The respondent sample was too small to yield significant effects in the article visualization and respondents’ attributes. On the one hand, the distributions of respondents’ attributes, such as gender, political orientation, and education level, roughly approximated the US distribution. However, on the other hand, some distributions, such as of the education level, were thus imbalanced and contained too few observations in individual attribute levels, which prevented statistical analysis of these. Increasing the respondent sample would enable statistical analysis of the respondents’ attributes. As discussed previously in this section, a larger respondent sample would also facilitate statistical soundness regarding the effect of the article view by compensating the article view’s high content diversity.

7.3.4 Societal Implications

I conclude this thesis with an open outlook on the societal implications of using PFA and other automated approaches as part of daily news consumption. Understanding such societal implications is traditionally beyond the scope of computer science, and this dissertation cannot elucidate these implications. However, I intend to raise essential questions that could serve as a foundation for further, in-depth research across the topic’s involved disciplines, especially in the social sciences.

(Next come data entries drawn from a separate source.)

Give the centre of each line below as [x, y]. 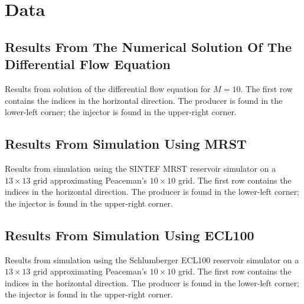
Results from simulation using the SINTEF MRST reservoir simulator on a [140, 168]
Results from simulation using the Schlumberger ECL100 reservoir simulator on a [152, 259]
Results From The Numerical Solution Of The [148, 46]
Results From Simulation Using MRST [126, 144]
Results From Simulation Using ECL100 [130, 235]
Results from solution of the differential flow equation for [108, 88]

  • What are the causal relations of news consumption, readers’ event assessment, and societal decisions? How can approaches for bias identification and communication sustainably support collective decision-making and other societal processes?

  • Besides the previously mentioned model biases, what are other real-world pitfalls of using such automated approaches, and how can we prevent these pitfalls? For example, from all the outlets available, only a subset can be analyzed timely. Who could decide which sources automated approaches use for their bias analysis and subsequent visualization to news consumers? Which criteria are important for such selection?

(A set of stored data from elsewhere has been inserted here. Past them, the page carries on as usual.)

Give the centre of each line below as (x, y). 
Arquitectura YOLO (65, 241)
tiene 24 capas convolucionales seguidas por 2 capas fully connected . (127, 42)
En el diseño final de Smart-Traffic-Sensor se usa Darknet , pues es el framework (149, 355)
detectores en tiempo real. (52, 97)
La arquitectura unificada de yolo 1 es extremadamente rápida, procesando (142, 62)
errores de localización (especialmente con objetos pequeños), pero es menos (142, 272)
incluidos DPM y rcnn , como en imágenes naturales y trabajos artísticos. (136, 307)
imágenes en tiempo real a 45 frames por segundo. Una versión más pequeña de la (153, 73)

The research described in this thesis highlights the effectiveness of taking an interdisciplinary approach to tackle the adverse issues caused by media bias. At the same time, the previously raised questions highlight the need for further interdisciplinary research on media bias. Not only is there a pressing need to do so, but now is also a perfect point in time. For example, news articles, representing the base of much research on media bias, are readily available in large quantities since much news is published online. Additionally, the rise of deep learning and recent language models has led to unprecedented advancements in natural language understanding. These advancements can and have enabled automated analysis of tasks that were previously difficult or nearly impossible to fulfill. This thesis, for example, devised the first model capable of classifying the subtle and implicit sentiment connotations common to news articles. I hope that with the shared conceptual understanding devised in the literature review and the proposed PFA approach, this thesis facilitates further interdisciplinary research on media bias.

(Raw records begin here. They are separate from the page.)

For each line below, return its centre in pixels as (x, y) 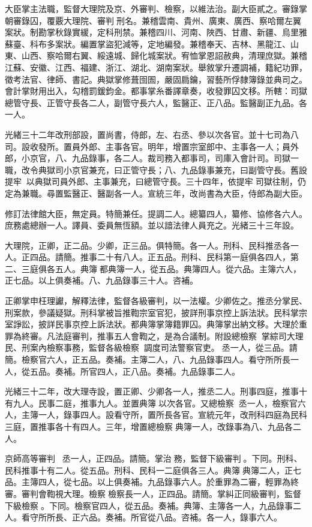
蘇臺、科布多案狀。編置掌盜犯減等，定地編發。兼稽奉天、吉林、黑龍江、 (148, 43)
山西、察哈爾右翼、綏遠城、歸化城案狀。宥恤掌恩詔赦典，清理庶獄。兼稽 (164, 55)
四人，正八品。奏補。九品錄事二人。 (168, 371)
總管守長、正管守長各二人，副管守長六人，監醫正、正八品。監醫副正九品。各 (156, 102)
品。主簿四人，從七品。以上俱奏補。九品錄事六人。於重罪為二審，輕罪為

My vision is that bias identification approaches, such as PFA, are integrated into popular news aggregators and news applications to enable bias-sensitive news consumption at scale. Enabling news consumers to critically assess and contrast news coverage can help mitigate the severe effects of systematically biased news coverage. Supporting individuals in making more informed choices is crucial in collective decision-making, such as democratic elections. In times of misinformation campaigns, “fake news,” and other means to intentionally alter the public discourse, bias-sensitive news consumption is of unprecedented relevance. The PFA approach contributes to the required media literacy during daily news consumption by revealing substantial biases without tedious effort.